Retype only the lines running from the beginning of the entries below to the line with "indicated that about", both included. Do not include pictures.
*** Stored data ***
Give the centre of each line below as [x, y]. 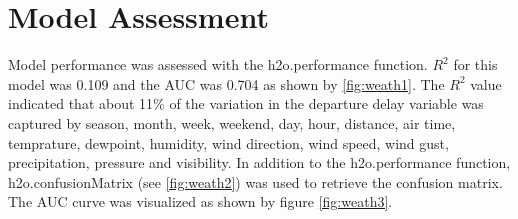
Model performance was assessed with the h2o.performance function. [218, 64]
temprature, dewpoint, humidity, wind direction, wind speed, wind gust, [228, 142]
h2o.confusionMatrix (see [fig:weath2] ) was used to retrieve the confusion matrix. [255, 181]
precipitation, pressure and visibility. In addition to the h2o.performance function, [259, 162]
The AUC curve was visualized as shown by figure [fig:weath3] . [200, 201]
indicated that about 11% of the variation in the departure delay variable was [246, 103]
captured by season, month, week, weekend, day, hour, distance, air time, [232, 122]
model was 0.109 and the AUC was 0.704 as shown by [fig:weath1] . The [226, 83]
*** End of Stored data ***
• Solution:
Give the centre of each line below as [x, y]. 
Model performance was assessed with the h2o.performance function. [218, 64]
temprature, dewpoint, humidity, wind direction, wind speed, wind gust, [228, 142]
h2o.confusionMatrix (see [fig:weath2] ) was used to retrieve the confusion matrix. [255, 181]
precipitation, pressure and visibility. In addition to the h2o.performance function, [259, 162]
The AUC curve was visualized as shown by figure [fig:weath3] . [200, 201]
indicated that about 11% of the variation in the departure delay variable was [246, 103]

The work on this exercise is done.